The Royal Yachting Association (RYA) is a United Kingdom national governing body for sailing, dinghy sailing, yacht and motor cruising, sail racing, RIBs and sportsboats, windsurfing and personal watercraft and a leading representative for inland waterways cruising.

History
The Yacht Racing Association was founded in November 1875. Its initial purpose was to standardize the rules of measurement to different racing yachts so that boats of different classes could compete fairly against each other.  Membership at the time cost two guineas and was available to "former and present owners of racing yachts of and above 10 tons Thames measurement and such other gentlemen as the committee may elect".

In 1921 the YRA incorporated the independent Sailing Boat Association and the Boat Racing Association into its body.  In 1952 the YRA became the Royal Yachting Association (RYA).

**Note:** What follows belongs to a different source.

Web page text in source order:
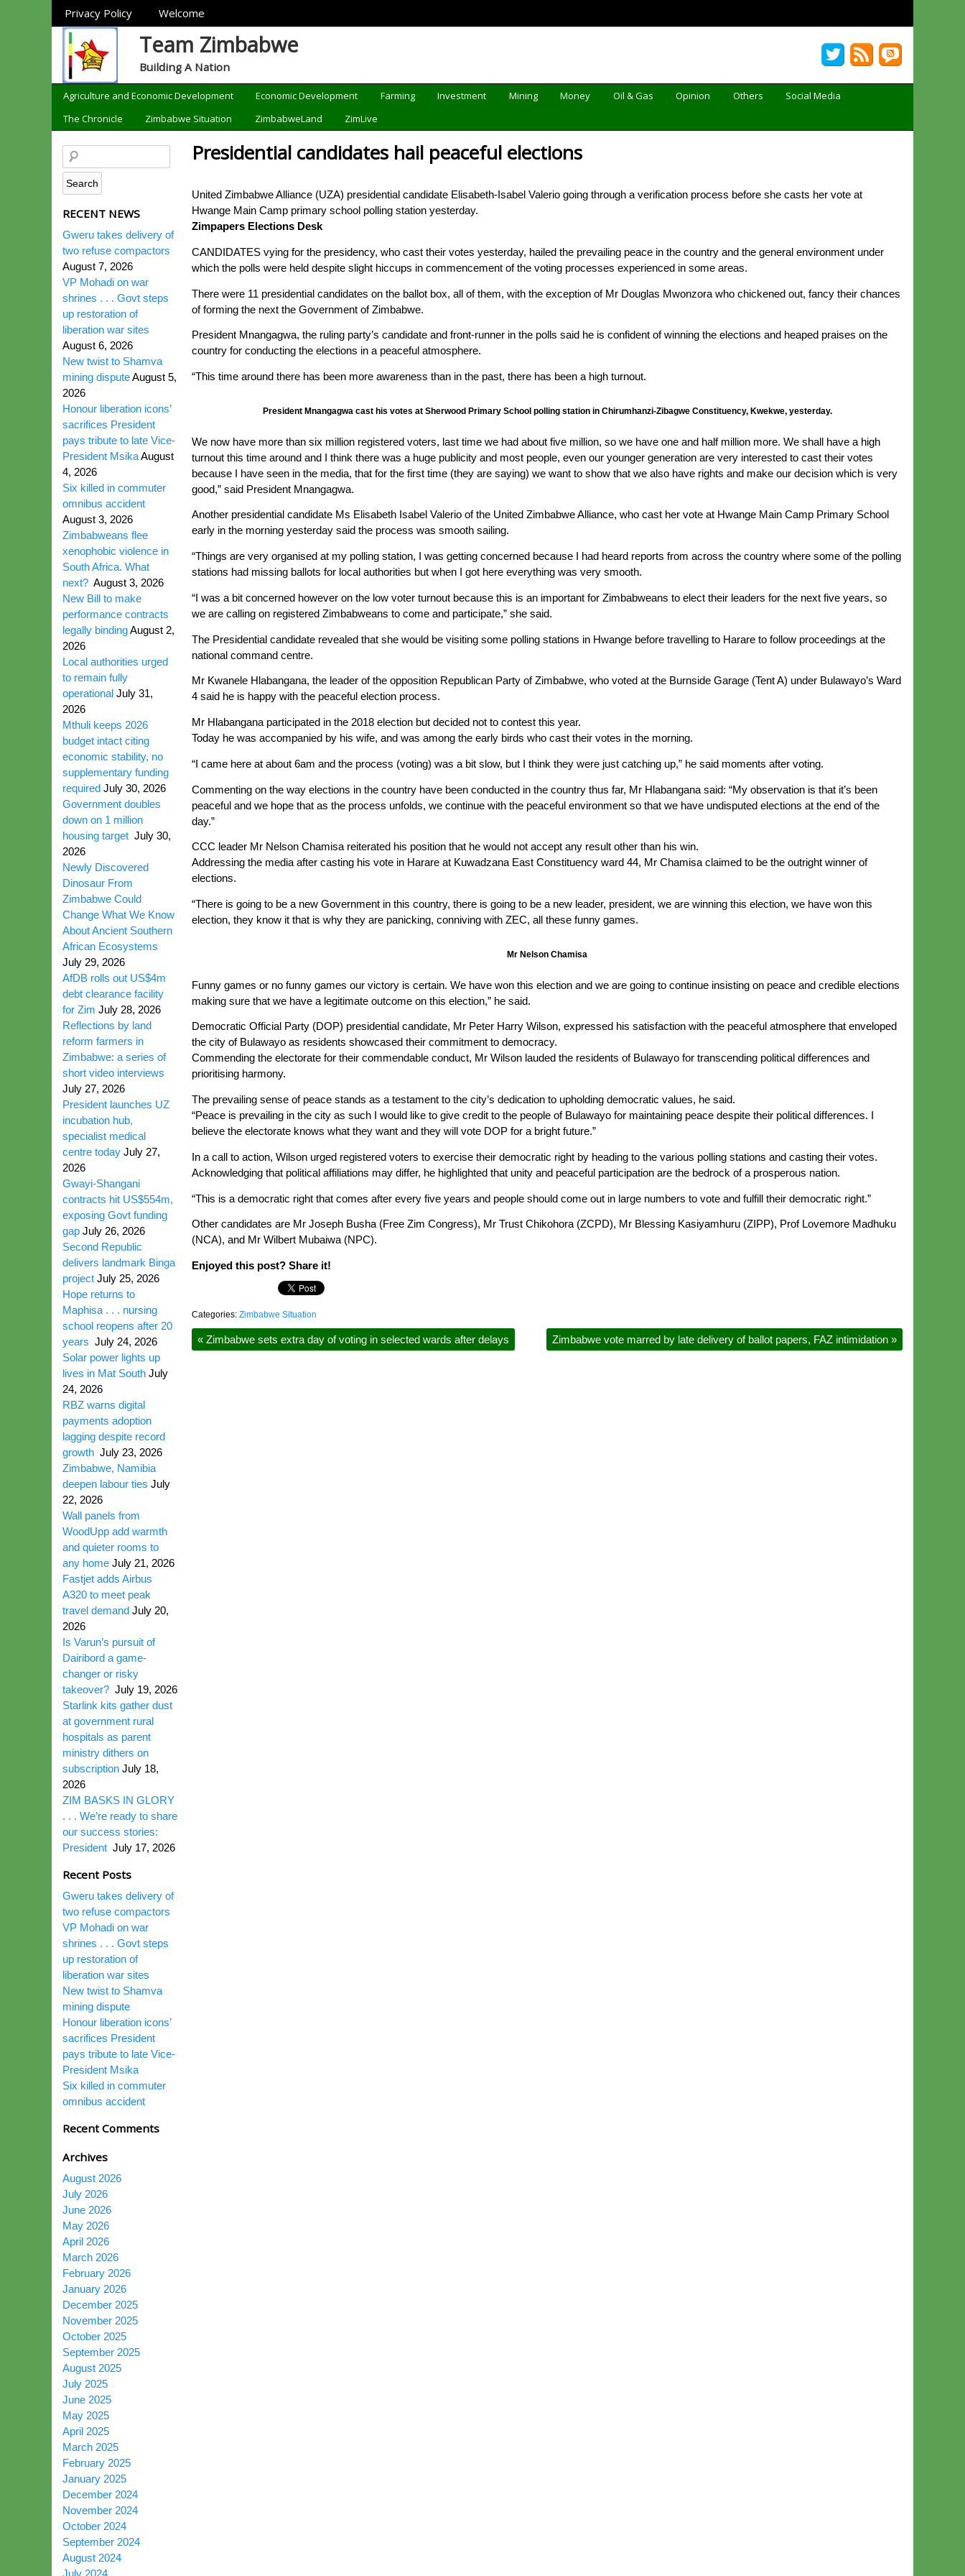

The RYA remains constituted as a membership association, with a Council of elected volunteers as its supreme policy-making body.  It publishes over 110 maritime titles that are regarded internationally and is translated into more than 20 foreign languages. RYA Magazine is the organisation's membership magazine.

Committees
While the RYA Council is the RYA's senior policy-making body in boating matters, responsibility for the Association's different activities and areas of interest is delegated to a number of policy committees.

The main function of the policy committees and sub-committees is to agree and oversee the implementation of RYA policy in their respective areas. Responsibility for day-to-day management of each area rests with the RYA's professional staff, with the relevant departmental manager acting as secretary to his or her committee.

Powerboat Racing 

The RYA announced in August 2018 that they would no longer act as the national authority for powerboat racing in the United Kingdom.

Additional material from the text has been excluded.